** Source data follows **

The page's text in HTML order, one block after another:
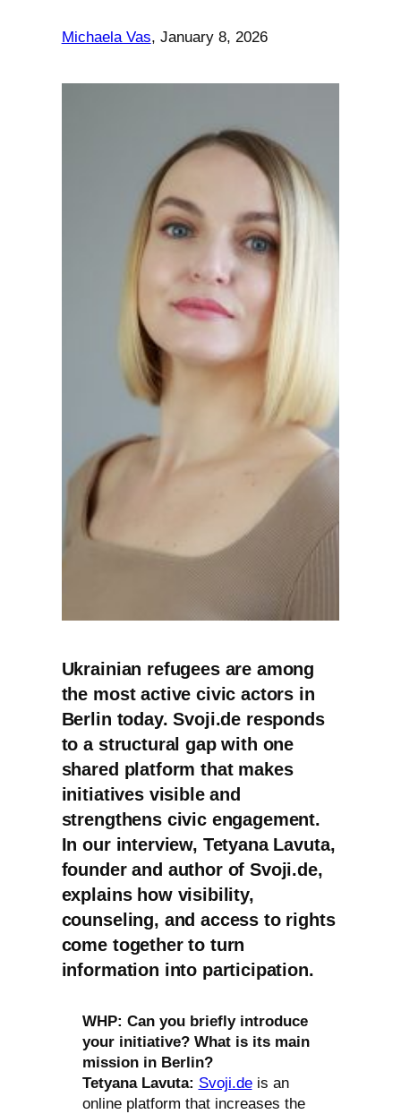
Michaela Vas, January 8, 2026
Ukrainian refugees are among
the most active civic actors in
Berlin today. Svoji.de responds
to a structural gap with one
shared platform that makes
initiatives visible and
strengthens civic engagement.
In our interview, Tetyana Lavuta,
founder and author of Svoji.de,
explains how visibility,
counseling, and access to rights
come together to turn
information into participation.
WHP: Can you briefly introduce
your initiative? What is its main
mission in Berlin?
Tetyana Lavuta: Svoji.deis an
online platform that increases the
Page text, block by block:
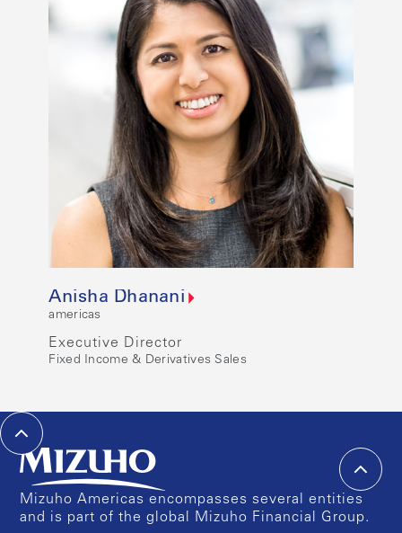
Anisha Dhanani
americas
Executive Director
Fixed Income & Derivatives Sales
Mizuho Americas encompasses several entities
and is part of the global Mizuho Financial Group.
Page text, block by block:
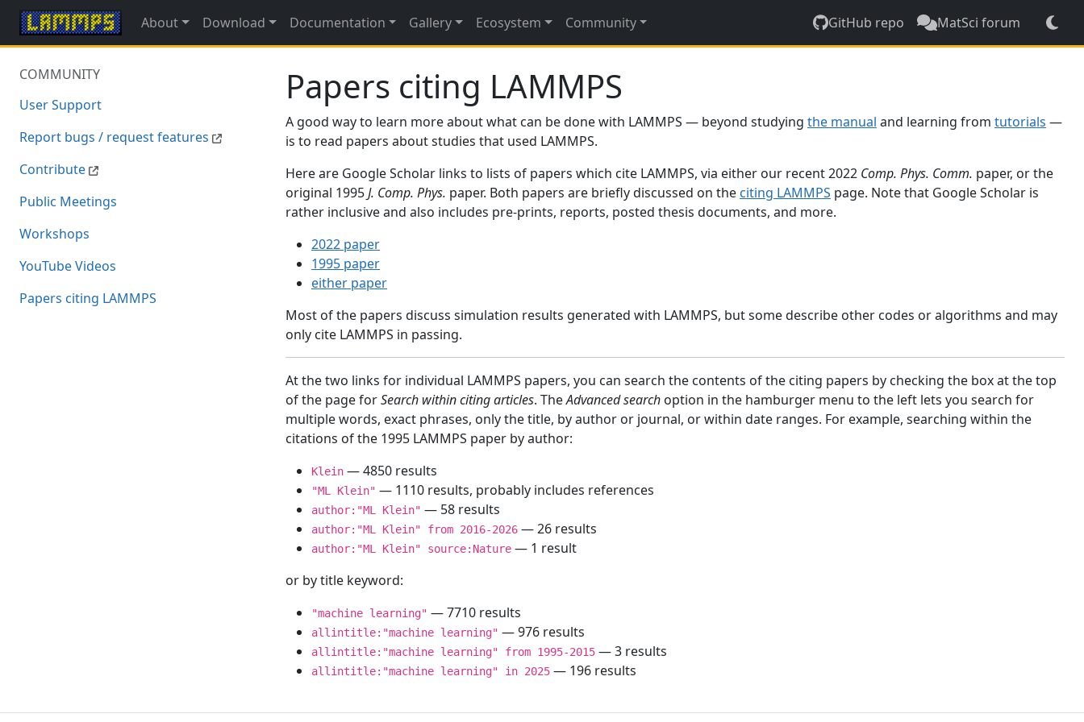
About Download Documentation Gallery Ecosystem Community GitHub repo MatSci forum
COMMUNITY
User Support
Report bugs / request features
Contribute
Public Meetings
Workshops
YouTube Videos
Papers citing LAMMPS
Papers citing LAMMPS
A good way to learn more about what can be done with LAMMPS — beyond studying the manual and learning from tutorials —
is to read papers about studies that used LAMMPS.
Here are Google Scholar links to lists of papers which cite LAMMPS, via either our recent 2022 Comp. Phys. Comm. paper, or the
original 1995J. Comp. Phys. paper. Both papers are briefly discussed on the citing LAMMPS page. Note that Google Scholar is
rather inclusive and also includes pre-prints, reports, posted thesis documents, and more.
2022 paper
1995 paper
either paper
Most of the papers discuss simulation results generated with LAMMPS, but some describe other codes or algorithms and may
only cite LAMMPS in passing.
At the two links for individual LAMMPS papers, you can search the contents of the citing papers by checking the box at the top
of the page forSearch within citing articles. TheAdvanced search option in the hamburger menu to the left lets you search for
multiple words, exact phrases, only the title, by author or journal, or within date ranges. For example, searching within the
citations of the 1995 LAMMPS paper by author:
Klein — 4850 results
"ML Klein" — 1110 results, probably includes references
author:"ML Klein" — 58 results
author:"ML Klein" from 2016-2026 — 26 results
author:"ML Klein" source:Nature — 1 result
or by title keyword:
"machine learning" — 7710 results
allintitle:"machine learning" — 976 results
allintitle:"machine learning" from 1995-2015 — 3 results
allintitle:"machine learning" in 2025 — 196 results
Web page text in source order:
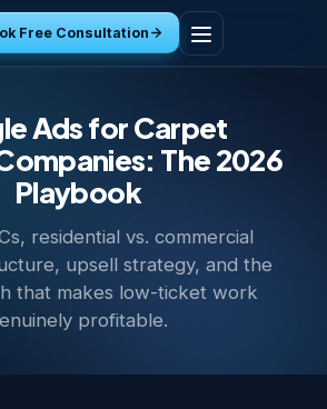
Free Consultation
Ads for Carpet
The 2026
Playbook
residential vs. commercial
upsell strategy, and the
that makes low-ticket work
profitable.

** End of Source data **

§ What is needed: Output every entry above exactly as written, but omit the pictures.

§ Answer:
The page's text in HTML order, one block after another:
Michaela Vas, January 8, 2026
Ukrainian refugees are among
the most active civic actors in
Berlin today. Svoji.de responds
to a structural gap with one
shared platform that makes
initiatives visible and
strengthens civic engagement.
In our interview, Tetyana Lavuta,
founder and author of Svoji.de,
explains how visibility,
counseling, and access to rights
come together to turn
information into participation.
WHP: Can you briefly introduce
your initiative? What is its main
mission in Berlin?
Tetyana Lavuta: Svoji.deis an
online platform that increases the
Page text, block by block:
Anisha Dhanani
americas
Executive Director
Fixed Income & Derivatives Sales
Mizuho Americas encompasses several entities
and is part of the global Mizuho Financial Group.
Page text, block by block:
About Download Documentation Gallery Ecosystem Community GitHub repo MatSci forum
COMMUNITY
User Support
Report bugs / request features
Contribute
Public Meetings
Workshops
YouTube Videos
Papers citing LAMMPS
Papers citing LAMMPS
A good way to learn more about what can be done with LAMMPS — beyond studying the manual and learning from tutorials —
is to read papers about studies that used LAMMPS.
Here are Google Scholar links to lists of papers which cite LAMMPS, via either our recent 2022 Comp. Phys. Comm. paper, or the
original 1995J. Comp. Phys. paper. Both papers are briefly discussed on the citing LAMMPS page. Note that Google Scholar is
rather inclusive and also includes pre-prints, reports, posted thesis documents, and more.
2022 paper
1995 paper
either paper
Most of the papers discuss simulation results generated with LAMMPS, but some describe other codes or algorithms and may
only cite LAMMPS in passing.
At the two links for individual LAMMPS papers, you can search the contents of the citing papers by checking the box at the top
of the page forSearch within citing articles. TheAdvanced search option in the hamburger menu to the left lets you search for
multiple words, exact phrases, only the title, by author or journal, or within date ranges. For example, searching within the
citations of the 1995 LAMMPS paper by author:
Klein — 4850 results
"ML Klein" — 1110 results, probably includes references
author:"ML Klein" — 58 results
author:"ML Klein" from 2016-2026 — 26 results
author:"ML Klein" source:Nature — 1 result
or by title keyword:
"machine learning" — 7710 results
allintitle:"machine learning" — 976 results
allintitle:"machine learning" from 1995-2015 — 3 results
allintitle:"machine learning" in 2025 — 196 results
Web page text in source order:
Free Consultation
Ads for Carpet
The 2026
Playbook
residential vs. commercial
upsell strategy, and the
that makes low-ticket work
profitable.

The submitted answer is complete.